We’re not deliberately contrarian just for the sake of it.
We just don’t put much trust in mainstream commentary.
At the turn of the century, many analysts and media outlets massively underestimated the scale and speed of China’s growth.
They overlooked the iron ore supply/demand imbalance.
And they massively undervalued certain mining companies.
That’s very much the case now.
And with one company in particular…
He previously made a big bet in an unloved market…
Turned a penny stock into one of Australia’s new mining kings…
And brought early stock investors along for the ride.
From bottom-to-top, the stock went from 10 cents in 2003 to rise 17,500% by this year.
What’s more, you have a direct connection to this story, right James?
JAMES COOPER:
Yeah, we’re all vaguely connected in the Aussie mining biz. And I do have a connection to this story…
It goes back to 2014 when gold prices were slumping…
I was working for Barrick at the time, and they were looking to offload their Aussie gold assets.
I’d stuck with Barrick after it paid over $7 billion for Equinox, the company I originally worked for.
But we all knew in-camp that Barrick had overextended itself and was ripe for the picking.
And just like Forrest, this guy saw a once-in-a lifetime opportunity. A chance to pounce on this wounded Canadian miner.
And bring some of our country’s largest gold mines back under Australian ownership.
His group took full advantage…
…and secured a deal that landed them more than 3 million ounces of gold for just over $100 million in cash!
That’s simply staggering in today’s market. The acquisition cost the group a mere $30 an ounce!
That’s less than the price of silver today!
It meant almost 300,000 ounces of pure profit.
It was a move every bit as audacious as what Fortescue did.
WOODY:
Okay, that was then, and this is now.
The SUPER important point is:
JAMES COOPER:
Absolutely.
That’s the premise behind my first ‘New Big 4’ recommendation.
Now there’s a lesson I learned early on as an exploration geologist.
They have an uncanny ability to buy the right projects at precisely the right time in the market.
But the most exceptional insiders also know when to get out of a peaking market.
This ‘Son of Twiggy’ guy…
…and smart viewers might already have guessed who he is…
…sensed the top in gold and, after making his big move, decided to leave at the peak.
WOODY:
Right, but the crux of this first recommendation is he has a new ‘grand bet’ on the boil, right?
JAMES COOPER:
Yes, he does — via a super small company that hardly anyone knows about.
He’s taken a mammoth stake in a NEW company.
And taken the reins as CEO.
THIS company is tied to the NEW mining boom we’ve been talking about today…in critical metals.
‘Son of Twiggy’ is attempting to pull off a similar trick again. But with a different company. In a new boom.
Only, if I’m right…and he ‘reads the play’ as he has in the past…

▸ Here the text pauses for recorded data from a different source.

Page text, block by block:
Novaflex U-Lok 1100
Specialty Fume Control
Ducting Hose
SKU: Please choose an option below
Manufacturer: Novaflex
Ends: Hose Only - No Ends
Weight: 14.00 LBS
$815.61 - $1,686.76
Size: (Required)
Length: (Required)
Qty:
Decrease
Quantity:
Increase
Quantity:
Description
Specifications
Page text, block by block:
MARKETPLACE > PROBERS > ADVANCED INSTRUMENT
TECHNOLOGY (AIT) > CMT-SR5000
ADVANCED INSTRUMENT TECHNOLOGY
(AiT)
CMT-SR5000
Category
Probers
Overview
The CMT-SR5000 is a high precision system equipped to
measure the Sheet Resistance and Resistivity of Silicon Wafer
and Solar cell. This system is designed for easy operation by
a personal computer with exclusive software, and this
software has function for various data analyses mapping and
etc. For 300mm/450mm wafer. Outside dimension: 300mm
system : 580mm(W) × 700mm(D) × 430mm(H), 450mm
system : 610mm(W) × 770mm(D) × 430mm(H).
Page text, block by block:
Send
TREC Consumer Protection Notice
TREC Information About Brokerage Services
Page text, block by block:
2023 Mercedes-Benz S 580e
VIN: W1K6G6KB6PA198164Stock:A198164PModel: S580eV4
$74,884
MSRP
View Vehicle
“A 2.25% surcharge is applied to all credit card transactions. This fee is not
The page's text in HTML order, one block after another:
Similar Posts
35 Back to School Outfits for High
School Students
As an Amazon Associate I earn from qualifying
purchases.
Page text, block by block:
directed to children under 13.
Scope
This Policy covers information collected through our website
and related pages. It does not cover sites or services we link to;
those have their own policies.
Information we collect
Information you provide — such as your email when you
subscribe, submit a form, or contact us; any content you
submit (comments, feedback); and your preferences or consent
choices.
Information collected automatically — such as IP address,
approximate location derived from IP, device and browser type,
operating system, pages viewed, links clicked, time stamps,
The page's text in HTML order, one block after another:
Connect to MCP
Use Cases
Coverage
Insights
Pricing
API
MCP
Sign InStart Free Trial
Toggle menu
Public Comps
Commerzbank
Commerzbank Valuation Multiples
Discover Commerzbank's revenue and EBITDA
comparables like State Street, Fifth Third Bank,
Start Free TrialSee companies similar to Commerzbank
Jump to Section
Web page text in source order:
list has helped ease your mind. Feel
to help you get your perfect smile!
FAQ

…then this is a BIG, BIG stock to speculate on.
High risk, of course.
But this one seriously has ‘Big 4’ disruption potential.
And it currently trades for under $2.50.
Like I say I have some inside experience with the guy driving this project. We’ll get to the name and my findings shortly.

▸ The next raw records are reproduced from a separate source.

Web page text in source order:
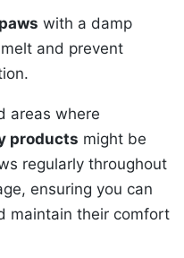
with a damp
and prevent
areas where
products might be
regularly throughout
ensuring you can
maintain their comfort
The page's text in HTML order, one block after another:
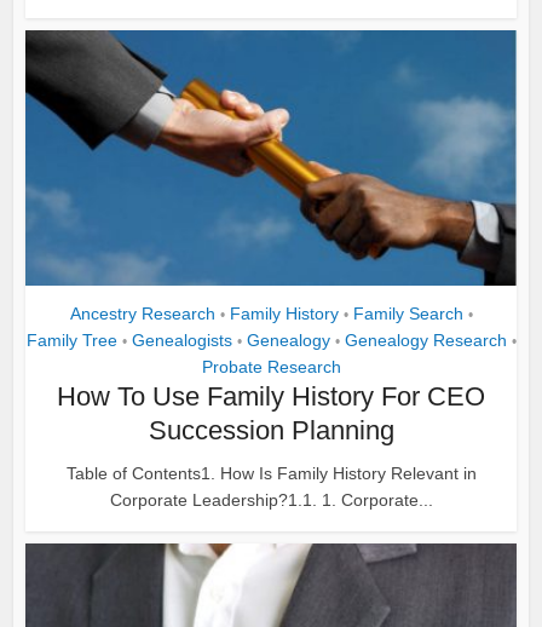
Ancestry Research • Family History • Family Search •
Family Tree • Genealogists • Genealogy • Genealogy Research •
Probate Research
How To Use Family History For CEO
Succession Planning
Table of Contents1. How Is Family History Relevant in
Corporate Leadership?1.1. 1. Corporate...
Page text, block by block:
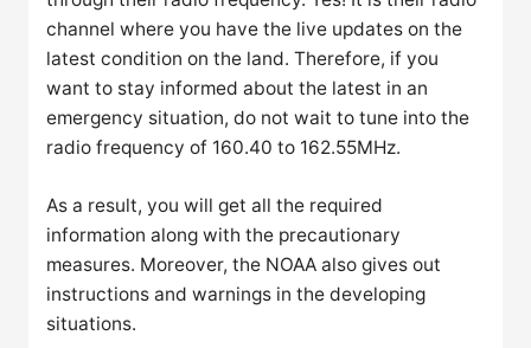
channel where you have the live updates on the
latest condition on the land. Therefore, if you
want to stay informed about the latest in an
emergency situation, do not wait to tune into the
radio frequency of 160.40 to 162.55MHz.
As a result, you will get all the required
information along with the precautionary
measures. Moreover, the NOAA also gives out
instructions and warnings in the developing
situations.
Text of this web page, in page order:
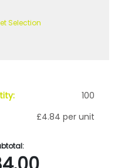
Selection
100
£4.84 per unit
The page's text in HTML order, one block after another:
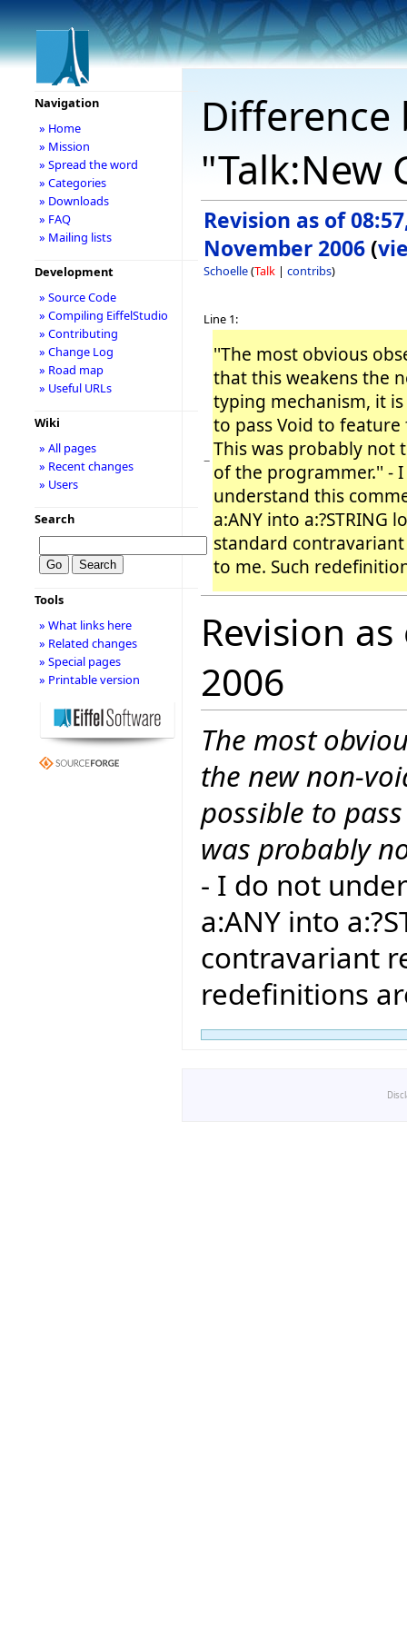
"Talk:New
Revision as of
November 2006 (
Schoelle(Talk | contribs)
Line 1:
−
''The most obvious
that this weakens the
typing mechanism, it
to pass Void to feature
This was probably not
of the programmer.'' -
understand this
a:ANY into a:?STRING
standard
to me. Such
Revision
2006
The most
the new non-
possible to
was probably
- I do not
a:ANY into
contravariant
redefinitions
Navigation
» Home
» Mission
» Spread the word
» Categories
» Downloads
» FAQ
» Mailing lists
Development
» Source Code
» Compiling EiffelStudio
» Contributing
» Change Log
» Road map
» Useful URLs
Wiki
» All pages
» Recent changes
» Users
Search
Tools
» What links here
» Related changes
» Special pages
» Printable version
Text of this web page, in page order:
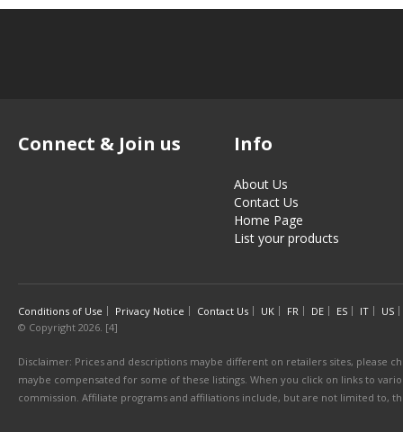
Connect & Join us Info
About Us
Contact Us
Home Page
List your products
Conditions of Use Privacy Notice Contact Us UK FR DE ES IT
US
© Copyright 2026. [4]
Disclaimer: Prices and descriptions maybe different on retailers sites, please
maybe compensated for some of these listings. When you click on links to
commission. Affiliate programs and affiliations include, but are not limited to,
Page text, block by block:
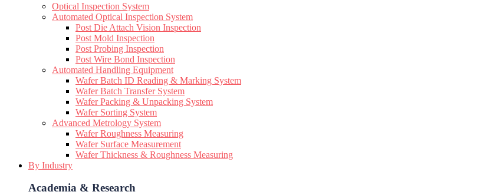
Optical Inspection System
Automated Optical Inspection System
Post Die Attach Vision Inspection
Post Mold Inspection
Post Probing Inspection
Post Wire Bond Inspection
Automated Handling Equipment
Wafer Batch ID Reading & Marking System
Wafer Batch Transfer System
Wafer Packing & Unpacking System
Wafer Sorting System
Advanced Metrology System
Wafer Roughness Measuring
Wafer Surface Measurement
Wafer Thickness & Roughness Measuring
By Industry
Academia & Research
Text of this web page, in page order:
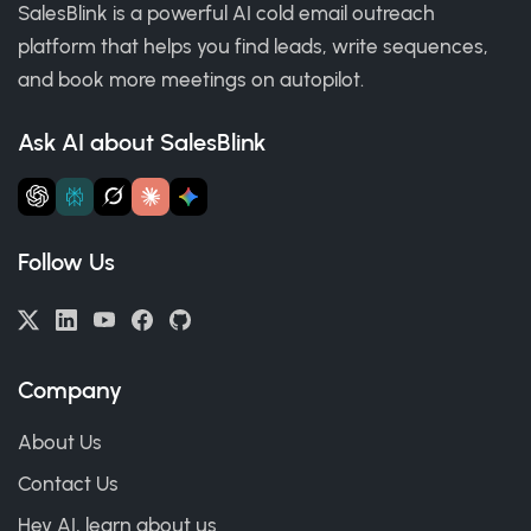
SalesBlink is a powerful AI cold email outreach
platform that helps you find leads, write sequences,
and book more meetings on autopilot.
Ask AI about SalesBlink
Follow Us
Company
About Us
Contact Us
Hey AI, learn about us
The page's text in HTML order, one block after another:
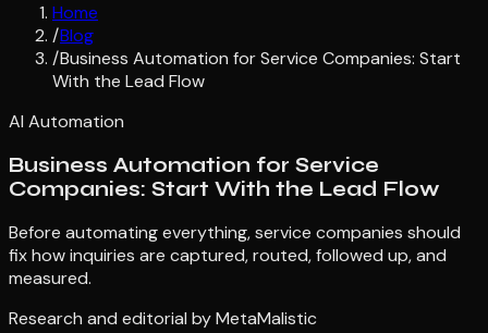
Home
/Blog
/Business Automation for Service Companies: Start
With the Lead Flow
AI Automation
Business Automation for Service
Companies: Start With the Lead Flow
Before automating everything, service companies should
fix how inquiries are captured, routed, followed up, and
measured.
Research and editorial byMetaMalistic

But this is really a common thread through all four recommendations today. And that’s:
There always tends to be a small group of characters who crop up again and again…leapfrogging from company to company…getting appointed as non-exec directors on the next wave of explorers.
These guys are just as adept at mining the stock market as mining ore.
And if you look closely — and actually know what you’re looking for — you can see they’re setting up to do it all over again…
These heavyweights are going long on the critical metals mega-theme.
WOODY:
Which brings us to our next recommendation…
Now we shift to mining converging with tech.
That’s going to be a big theme between now and 2030.
And this is James’s primary pick for that.
Now, it’s tempting to switch off when you hear about AI these days.
But it’s going to have a big impact on WHICH mining stocks rise up and form the New Big 4.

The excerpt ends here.